■ INPUT

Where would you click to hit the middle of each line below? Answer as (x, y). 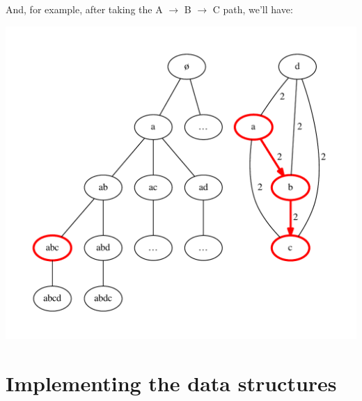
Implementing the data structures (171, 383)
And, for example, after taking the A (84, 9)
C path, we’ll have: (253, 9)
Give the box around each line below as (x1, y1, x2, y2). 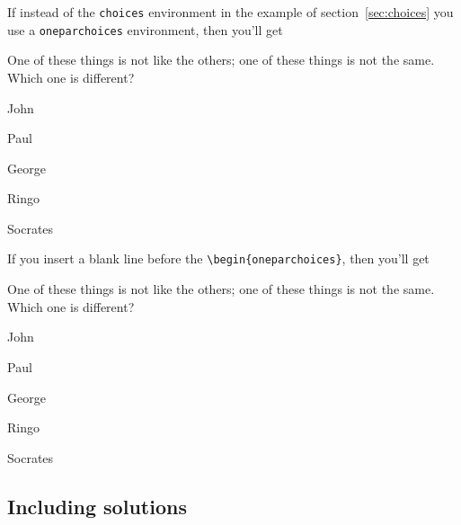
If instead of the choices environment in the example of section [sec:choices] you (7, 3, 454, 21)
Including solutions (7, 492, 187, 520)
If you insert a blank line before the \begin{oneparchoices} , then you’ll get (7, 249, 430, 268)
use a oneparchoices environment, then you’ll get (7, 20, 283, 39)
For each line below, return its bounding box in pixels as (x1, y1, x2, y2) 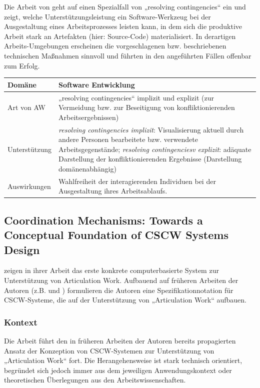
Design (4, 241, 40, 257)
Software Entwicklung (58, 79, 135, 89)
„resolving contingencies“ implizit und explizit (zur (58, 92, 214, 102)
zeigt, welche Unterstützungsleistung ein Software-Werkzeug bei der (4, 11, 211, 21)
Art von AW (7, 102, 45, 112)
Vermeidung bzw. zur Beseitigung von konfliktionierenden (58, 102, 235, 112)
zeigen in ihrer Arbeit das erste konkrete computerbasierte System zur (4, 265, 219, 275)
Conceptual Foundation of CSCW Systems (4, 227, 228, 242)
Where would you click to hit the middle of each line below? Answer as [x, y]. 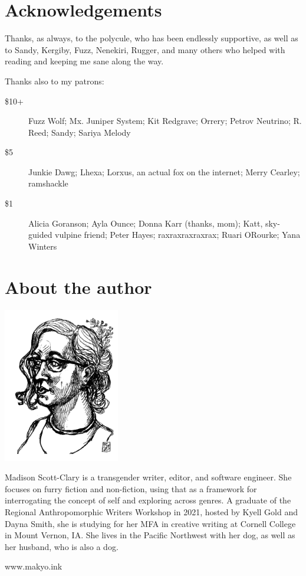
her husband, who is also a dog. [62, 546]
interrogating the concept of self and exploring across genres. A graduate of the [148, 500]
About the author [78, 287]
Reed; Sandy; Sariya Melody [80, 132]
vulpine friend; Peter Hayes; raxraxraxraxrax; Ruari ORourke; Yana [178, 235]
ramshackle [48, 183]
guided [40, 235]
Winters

■ REQUIRED ACTION
What is needed is an exact output of the records above, with every picture left out.

■ SOLUTION TO THIS EXERCISE
Where would you click to hit the middle of each line below? Answer as (x, y). 
Implementing the data structures (171, 383)
And, for example, after taking the A (84, 9)
C path, we’ll have: (253, 9)
Give the box around each line below as (x1, y1, x2, y2). 
If instead of the choices environment in the example of section [sec:choices] you (7, 3, 454, 21)
Including solutions (7, 492, 187, 520)
If you insert a blank line before the \begin{oneparchoices} , then you’ll get (7, 249, 430, 268)
use a oneparchoices environment, then you’ll get (7, 20, 283, 39)
For each line below, return its bounding box in pixels as (x1, y1, x2, y2) 
Design (4, 241, 40, 257)
Software Entwicklung (58, 79, 135, 89)
„resolving contingencies“ implizit und explizit (zur (58, 92, 214, 102)
zeigt, welche Unterstützungsleistung ein Software-Werkzeug bei der (4, 11, 211, 21)
Art von AW (7, 102, 45, 112)
Vermeidung bzw. zur Beseitigung von konfliktionierenden (58, 102, 235, 112)
zeigen in ihrer Arbeit das erste konkrete computerbasierte System zur (4, 265, 219, 275)
Conceptual Foundation of CSCW Systems (4, 227, 228, 242)
Where would you click to hit the middle of each line below? Answer as [x, y]. 
her husband, who is also a dog. [62, 546]
interrogating the concept of self and exploring across genres. A graduate of the [148, 500]
About the author [78, 287]
Reed; Sandy; Sariya Melody [80, 132]
vulpine friend; Peter Hayes; raxraxraxraxrax; Ruari ORourke; Yana [178, 235]
ramshackle [48, 183]
guided [40, 235]
Winters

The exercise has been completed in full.